TORONTO (Reuters) - Canada has unveiled a framework of regulatory changes for its insurance industry, part of a multi-year global financial services revamp that has already seen stricter capital and liquidity requirements imposed on banks around the world.
The framework, which calls for industry consultations that will lead to new rules to be put in place in the coming years, promises a revamp of corporate governance, risk assessment and capital requirements of insurers, among other things.
It was released on Wednesday by the Office of the Superintendent of Financial Institutions, the country’s financial services regulator.
“Although Canada’s regulatory framework for life insurance has responded well in the face of global financial turmoil, OSFI and the industry must continue to learn and adapt to changing circumstances and practices, and implement improvements where needed,” the regulator said.

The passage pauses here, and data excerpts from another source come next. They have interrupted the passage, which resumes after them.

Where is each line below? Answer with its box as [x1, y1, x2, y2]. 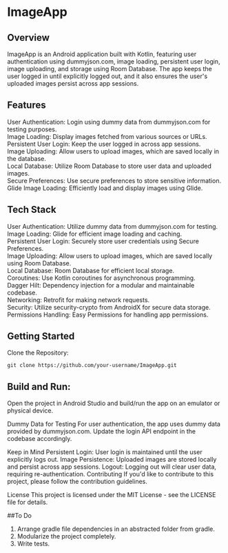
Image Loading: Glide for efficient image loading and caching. [7, 229, 183, 238]
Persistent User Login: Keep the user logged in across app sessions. [7, 140, 201, 148]
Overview [7, 32, 50, 44]
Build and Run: [7, 381, 71, 393]
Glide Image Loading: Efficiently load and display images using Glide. [7, 184, 203, 192]
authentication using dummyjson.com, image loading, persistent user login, [7, 57, 220, 66]
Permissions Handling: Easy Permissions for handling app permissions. [7, 310, 209, 319]
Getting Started [7, 330, 75, 342]
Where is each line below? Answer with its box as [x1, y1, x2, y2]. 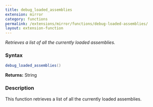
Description [5, 85, 34, 92]
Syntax [5, 52, 23, 59]
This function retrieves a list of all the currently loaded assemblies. [5, 96, 142, 102]
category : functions [5, 16, 48, 21]
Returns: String [5, 72, 37, 78]
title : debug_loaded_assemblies [5, 7, 72, 12]
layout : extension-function [5, 26, 64, 31]
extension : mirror [5, 12, 43, 17]
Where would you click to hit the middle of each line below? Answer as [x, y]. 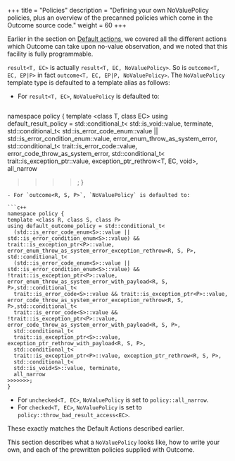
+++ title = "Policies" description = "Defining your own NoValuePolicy [108, 10]
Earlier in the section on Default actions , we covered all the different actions [117, 39]
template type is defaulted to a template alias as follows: [89, 83]
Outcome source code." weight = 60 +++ [67, 25]
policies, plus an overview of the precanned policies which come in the [110, 18]
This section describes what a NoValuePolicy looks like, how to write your [114, 442]
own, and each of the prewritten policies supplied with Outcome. [101, 450]
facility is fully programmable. [50, 54]
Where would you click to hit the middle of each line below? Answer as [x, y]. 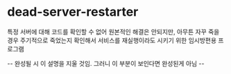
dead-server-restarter [73, 12]
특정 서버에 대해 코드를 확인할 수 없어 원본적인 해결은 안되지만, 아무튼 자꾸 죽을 [113, 32]
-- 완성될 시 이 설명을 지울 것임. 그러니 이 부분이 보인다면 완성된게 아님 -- [106, 63]
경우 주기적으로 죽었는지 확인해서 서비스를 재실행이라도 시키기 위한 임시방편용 [112, 40]
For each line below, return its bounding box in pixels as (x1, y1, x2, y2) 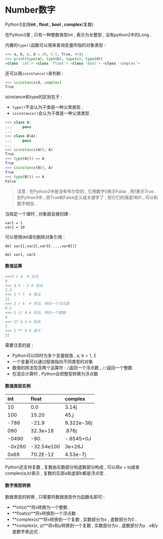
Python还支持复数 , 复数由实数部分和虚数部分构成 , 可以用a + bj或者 (5, 464, 140, 470)
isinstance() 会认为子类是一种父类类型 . (12, 110, 92, 116)
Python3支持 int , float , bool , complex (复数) (5, 21, 94, 27)
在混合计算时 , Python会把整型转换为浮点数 (12, 371, 98, 377)
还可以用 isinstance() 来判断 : (5, 70, 64, 76)
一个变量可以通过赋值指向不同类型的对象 (12, 359, 93, 365)
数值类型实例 (5, 383, 31, 389)
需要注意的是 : (5, 342, 33, 348)
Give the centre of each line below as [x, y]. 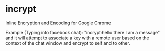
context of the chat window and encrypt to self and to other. [68, 43]
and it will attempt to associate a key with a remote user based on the [77, 38]
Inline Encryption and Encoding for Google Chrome [58, 23]
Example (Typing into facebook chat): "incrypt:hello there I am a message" [83, 32]
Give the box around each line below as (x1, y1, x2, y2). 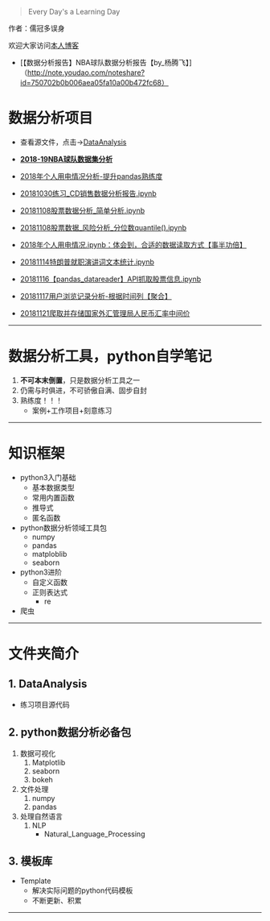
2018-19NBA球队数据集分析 (19, 154, 113, 164)
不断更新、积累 (31, 896, 82, 906)
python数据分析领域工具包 (19, 523, 107, 533)
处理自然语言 (19, 811, 63, 821)
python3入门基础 (19, 472, 76, 482)
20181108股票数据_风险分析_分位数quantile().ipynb (19, 222, 187, 232)
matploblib (31, 549, 67, 558)
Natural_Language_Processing (43, 829, 145, 839)
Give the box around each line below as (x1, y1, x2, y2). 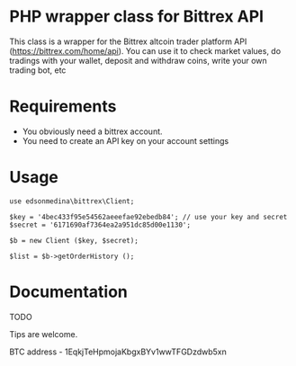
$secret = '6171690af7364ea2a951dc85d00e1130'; (9, 220, 192, 229)
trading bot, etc (9, 65, 67, 76)
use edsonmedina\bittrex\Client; (9, 196, 135, 206)
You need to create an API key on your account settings (22, 135, 229, 146)
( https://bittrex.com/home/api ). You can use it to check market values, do (9, 45, 282, 56)
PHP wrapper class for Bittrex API (9, 6, 264, 27)
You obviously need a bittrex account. (22, 126, 164, 137)
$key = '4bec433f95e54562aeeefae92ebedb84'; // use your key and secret (9, 212, 288, 221)
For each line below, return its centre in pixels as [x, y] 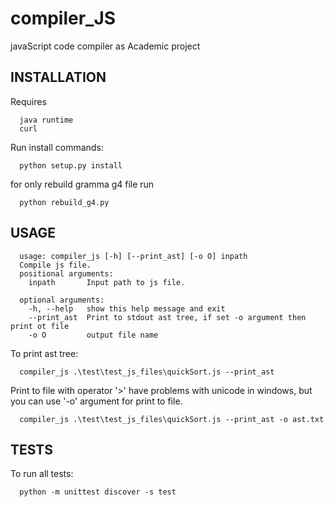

Global regulators, including OSFI, have already begun implementing tighter banking regulations, which were developed in the wake of the 2008 financial crisis to make sure a similar event does not take place again.
Now Canada’s regulator is taking aim at the insurers, whose shares are still trading at a fraction of their pre-crisis levels, as historically low bond yields and sluggish stock markets have hammered their profits.
OSFI will undertake public consultations over the next year, with the eye to issuing final guidance in late 2013 and 2014.
Canada’s life insurance industry is dominated by four domestic players: Manulife Financial, Sun Life Financial, Great-West Lifeco, and Industrial Alliance Insurance and Financial Services.